Genug von Tee und Pop – wir brauchen Rap. Besser gesagt Bitches brauchen Rap. Shirin David, erfolgreiche Business-Frau und YouTube-Star der ersten Stunde arbeitet schon einige Jahre an ihrer Musikkarriere. Warum diese spätestens jetzt richtig durchstarten wird, schauen wir uns jetzt genauer an.

BACKGROUND

Muss man Shirin David noch vorstellen? Vermutlich nicht. Die 26-Jährige zählt zu den großen Stars des Internets, legte eine Traumkarriere von der Lifestyle-YouTuberin zur erfolgreichen Business-Frau hin und ist aus der deutschsprachigen Promiszene nicht mehr wegzudenken. Eine Sache liegt ihr aber besonders am Herzen – die Musik. Schon als Kind begann sie mit Klavier-, Geigen- und Oboen-Unterricht, bekam eine Ausbildung an einer Jugend-Opern-Akademie in Gesang, Schauspiel und Tanz. Die Kunst nimmt einen großen Teil in ihrem Leben ein. Shirin David polarisiert. Sie macht keinen Hehl daraus, sich operiert haben zu lassen und geht offen mit den immer wiederkehrenden Anfeindungen, die sie erhält, um. Der Weg von YouTube zur Musik bzw. insbesondere zur Rapkarriere ist heutzutage kein steiniger. Es liegt fast schon auf der Hand, ab einer bestimmten Kanalgröße sich auch auf einem anderen Feld zu versuchen. Im Januar 2019 veröffentlichte Shirin ihr Debütalbum Supersize, das es bis an die Spitze der deutschen Charts brachte. Der Track Gib Ihm konnte sich in den Single-Charts ganz oben positionieren und gleich fünf weitere Songs des Debütsalbums schafften es in die Top-10 der deutschen Charts. Im vergangenen Sommer veröffentlichte sie die beiden Singles 90-60-111 (wieder Platz 1) und den absoluten Banger Hoes Up G’s Down (Platz 6). Die genaue Nachzeichnung ihrer Karriere bietet Shirin auf ihrem neuen Album in Form des Songs Bramfeld Storys.

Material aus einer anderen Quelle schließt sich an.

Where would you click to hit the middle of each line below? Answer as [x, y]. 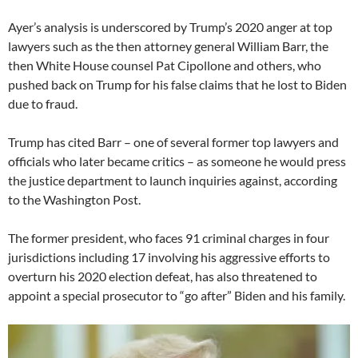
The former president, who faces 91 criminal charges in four [169, 237]
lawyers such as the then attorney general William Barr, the [168, 46]
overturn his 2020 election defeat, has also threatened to [163, 276]
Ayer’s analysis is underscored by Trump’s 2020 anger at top [170, 26]
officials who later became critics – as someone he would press [177, 161]
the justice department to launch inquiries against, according [173, 180]
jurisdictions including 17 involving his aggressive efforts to [169, 257]
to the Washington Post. [74, 199]

Großen Anteil an ihrem musikalischen Erfolg hat ein Team, das hinter ihr steht und das sie der Öffentlichkeit nicht vorenthalten will. Produziert wurde die Platte hauptsächlich von Juh-Dee, Frio und young mesh bzw. Geenaro und Ghana Beats. Dass sie ihre Texte nicht immer selbst schreibt, ist auch kein Geheimnis – Shirin bricht offen mit der Verschwiegenheit gegenüber Ghostwritern und gibt denen Credit, die ihn auch verdienen. In ihrem Fall handelt es sich um Battlerap-Legende Lass (vormals Unltd.) der mit ihr zusammen an den harten Bars für Bitches brauchen Rap geschrieben hat.

Bleibt noch der Albumtitel. Shirin wählte Bitches brauchen Rap bewusst aus, sie will das negative und diffamierende Wort Bitches positiv aufladen. Reappropriation oder Geusenwort nennt man ein solches Vorhaben. Bitches ist für sie also keine Beleidigung, sondern Ausdruck ihres Feminismus. In den vergangenen Jahren wurde Shirin immer politischer und äußerste sich zu – zumindest in der Szene – heiklen Themen.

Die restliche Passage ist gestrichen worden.